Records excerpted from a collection
◆ ◆ ◆ ◆
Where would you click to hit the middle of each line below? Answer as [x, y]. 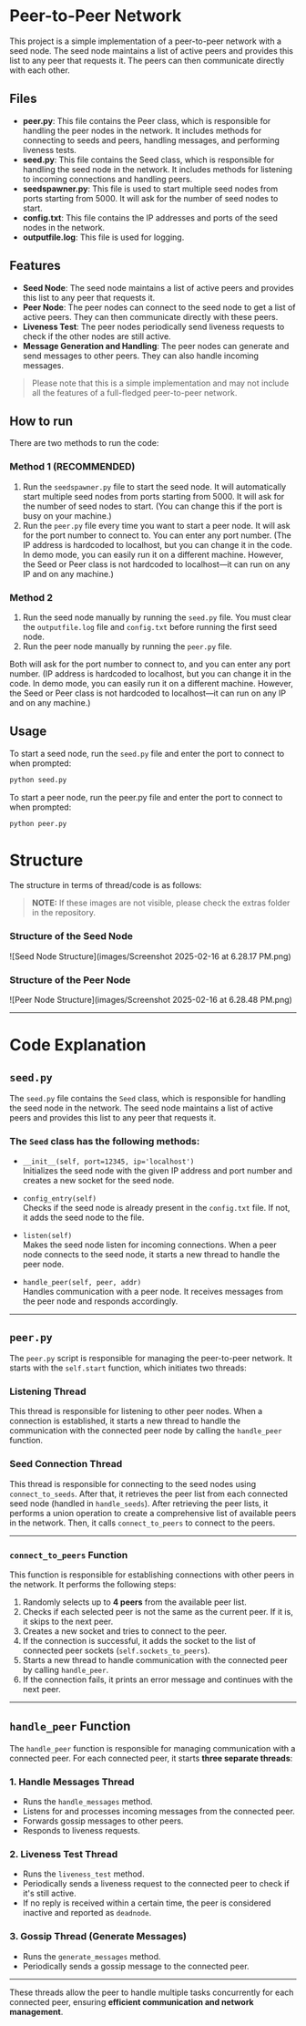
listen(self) [47, 1236]
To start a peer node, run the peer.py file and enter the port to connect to [146, 797]
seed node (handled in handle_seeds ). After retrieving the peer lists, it [139, 1503]
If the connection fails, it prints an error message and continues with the [158, 1680]
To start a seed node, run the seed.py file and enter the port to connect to [147, 753]
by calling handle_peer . [66, 1670]
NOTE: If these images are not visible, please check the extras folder [161, 903]
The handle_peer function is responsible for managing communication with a [153, 1748]
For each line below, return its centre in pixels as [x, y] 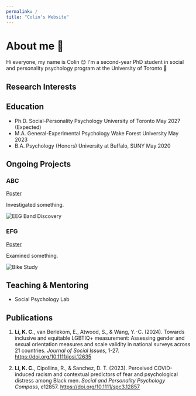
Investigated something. [35, 205]
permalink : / [22, 11]
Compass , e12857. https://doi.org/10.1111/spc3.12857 [77, 387]
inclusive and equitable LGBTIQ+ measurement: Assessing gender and [100, 338]
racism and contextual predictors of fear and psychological [107, 374]
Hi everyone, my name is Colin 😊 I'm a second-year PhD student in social [95, 62]
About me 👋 [35, 46]
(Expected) [28, 127]
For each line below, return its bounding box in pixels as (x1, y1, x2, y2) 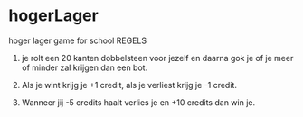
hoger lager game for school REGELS (8, 35, 147, 46)
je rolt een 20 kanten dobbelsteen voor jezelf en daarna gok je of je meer (21, 52, 294, 63)
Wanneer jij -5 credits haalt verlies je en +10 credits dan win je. (21, 96, 255, 108)
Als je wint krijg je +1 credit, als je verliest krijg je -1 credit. (21, 79, 237, 90)
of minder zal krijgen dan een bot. (21, 62, 148, 73)
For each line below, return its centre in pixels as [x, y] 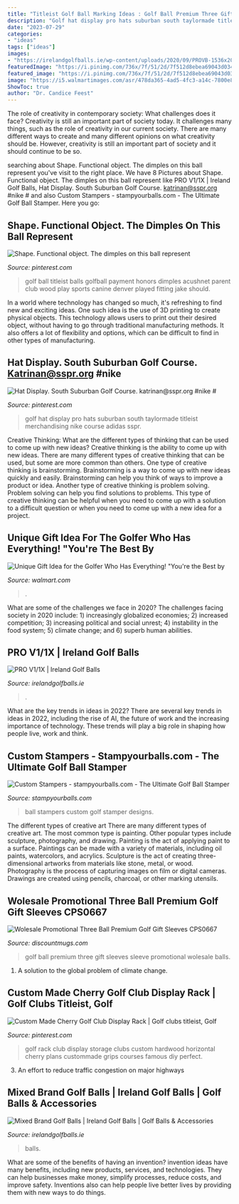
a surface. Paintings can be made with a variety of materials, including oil [115, 848]
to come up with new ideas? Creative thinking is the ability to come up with [117, 447]
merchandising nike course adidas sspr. [83, 426]
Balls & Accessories [52, 1104]
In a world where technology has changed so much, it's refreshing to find [115, 302]
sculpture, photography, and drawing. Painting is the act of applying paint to [119, 841]
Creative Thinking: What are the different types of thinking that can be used [118, 440]
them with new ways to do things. [57, 1192]
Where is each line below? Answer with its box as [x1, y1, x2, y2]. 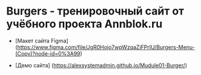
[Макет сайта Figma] [15, 37, 68, 44]
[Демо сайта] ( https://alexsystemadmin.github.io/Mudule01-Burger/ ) [15, 62, 188, 69]
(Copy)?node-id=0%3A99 [15, 50, 81, 57]
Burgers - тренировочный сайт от [6, 4, 185, 18]
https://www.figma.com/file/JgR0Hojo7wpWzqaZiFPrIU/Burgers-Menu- [17, 44, 196, 51]
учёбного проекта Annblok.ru [6, 17, 163, 31]
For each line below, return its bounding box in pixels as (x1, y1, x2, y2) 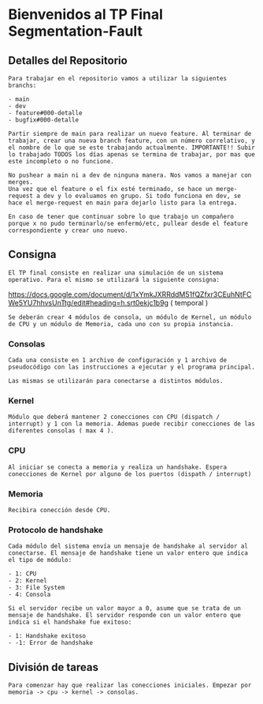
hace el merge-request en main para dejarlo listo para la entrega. (8, 199, 238, 207)
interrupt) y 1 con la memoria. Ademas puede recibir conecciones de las (8, 420, 256, 428)
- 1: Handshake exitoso (8, 632, 87, 640)
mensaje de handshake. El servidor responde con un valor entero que (8, 612, 242, 620)
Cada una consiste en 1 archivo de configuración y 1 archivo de (8, 357, 227, 365)
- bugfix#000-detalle (8, 116, 80, 124)
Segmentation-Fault (8, 22, 143, 40)
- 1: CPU (8, 570, 37, 578)
◆ ◆ ◆ ◆
== Problem statement ==
Give again the stretch of lines above from the one with "(Expected) [28, 127]" through the one with "Segmentation-Fault (8, 22, 143, 40)", both ends kept, and copy no pictures.

== Written response ==
(Expected) [28, 127]
For each line below, return its bounding box in pixels as (x1, y1, x2, y2) 
hoger lager game for school REGELS (8, 35, 147, 46)
je rolt een 20 kanten dobbelsteen voor jezelf en daarna gok je of je meer (21, 52, 294, 63)
Wanneer jij -5 credits haalt verlies je en +10 credits dan win je. (21, 96, 255, 108)
Als je wint krijg je +1 credit, als je verliest krijg je -1 credit. (21, 79, 237, 90)
of minder zal krijgen dan een bot. (21, 62, 148, 73)
For each line below, return its centre in pixels as [x, y] 
a surface. Paintings can be made with a variety of materials, including oil [115, 848]
to come up with new ideas? Creative thinking is the ability to come up with [117, 447]
merchandising nike course adidas sspr. [83, 426]
Balls & Accessories [52, 1104]
In a world where technology has changed so much, it's refreshing to find [115, 302]
sculpture, photography, and drawing. Painting is the act of applying paint to [119, 841]
Creative Thinking: What are the different types of thinking that can be used [118, 440]
them with new ways to do things. [57, 1192]
Where is each line below? Answer with its box as [x1, y1, x2, y2]. 
[Макет сайта Figma] [15, 37, 68, 44]
[Демо сайта] ( https://alexsystemadmin.github.io/Mudule01-Burger/ ) [15, 62, 188, 69]
(Copy)?node-id=0%3A99 [15, 50, 81, 57]
Burgers - тренировочный сайт от [6, 4, 185, 18]
https://www.figma.com/file/JgR0Hojo7wpWzqaZiFPrIU/Burgers-Menu- [17, 44, 196, 51]
учёбного проекта Annblok.ru [6, 17, 163, 31]
For each line below, return its bounding box in pixels as (x1, y1, x2, y2) 
hace el merge-request en main para dejarlo listo para la entrega. (8, 199, 238, 207)
interrupt) y 1 con la memoria. Ademas puede recibir conecciones de las (8, 420, 256, 428)
- 1: Handshake exitoso (8, 632, 87, 640)
mensaje de handshake. El servidor responde con un valor entero que (8, 612, 242, 620)
Cada una consiste en 1 archivo de configuración y 1 archivo de (8, 357, 227, 365)
- bugfix#000-detalle (8, 116, 80, 124)
Segmentation-Fault (8, 22, 143, 40)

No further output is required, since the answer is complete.